-- Data shown follows --

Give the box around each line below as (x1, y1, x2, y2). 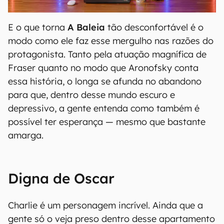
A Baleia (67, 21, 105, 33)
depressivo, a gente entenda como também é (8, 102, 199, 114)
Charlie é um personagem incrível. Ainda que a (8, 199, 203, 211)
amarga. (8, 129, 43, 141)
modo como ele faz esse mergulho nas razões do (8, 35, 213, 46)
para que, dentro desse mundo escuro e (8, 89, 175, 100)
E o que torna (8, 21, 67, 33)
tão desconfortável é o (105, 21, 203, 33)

-- Data shown concluded --
-- Data shown follows --

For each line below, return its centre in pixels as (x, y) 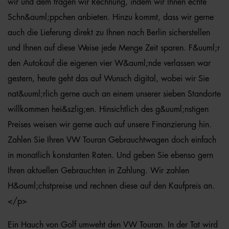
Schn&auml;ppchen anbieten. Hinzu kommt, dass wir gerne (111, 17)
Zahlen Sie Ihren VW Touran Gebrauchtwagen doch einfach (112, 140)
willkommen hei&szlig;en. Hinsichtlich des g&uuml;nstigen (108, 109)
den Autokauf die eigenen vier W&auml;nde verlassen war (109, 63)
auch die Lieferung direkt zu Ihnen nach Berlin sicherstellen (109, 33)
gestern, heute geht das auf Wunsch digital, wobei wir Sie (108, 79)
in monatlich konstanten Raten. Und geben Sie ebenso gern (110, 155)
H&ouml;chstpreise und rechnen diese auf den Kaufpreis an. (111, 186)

-- Data shown concluded --

§ Task statement: Your task is to transcribe, with no changes, only the lines of the listing above that lie between the line holding "Charlie é um" and the line holding "tão desconfortável é o (105, 21, 203, 33)", inclusive.

§ Written response:
Charlie é um personagem incrível. Ainda que a (8, 199, 203, 211)
amarga. (8, 129, 43, 141)
modo como ele faz esse mergulho nas razões do (8, 35, 213, 46)
para que, dentro desse mundo escuro e (8, 89, 175, 100)
E o que torna (8, 21, 67, 33)
tão desconfortável é o (105, 21, 203, 33)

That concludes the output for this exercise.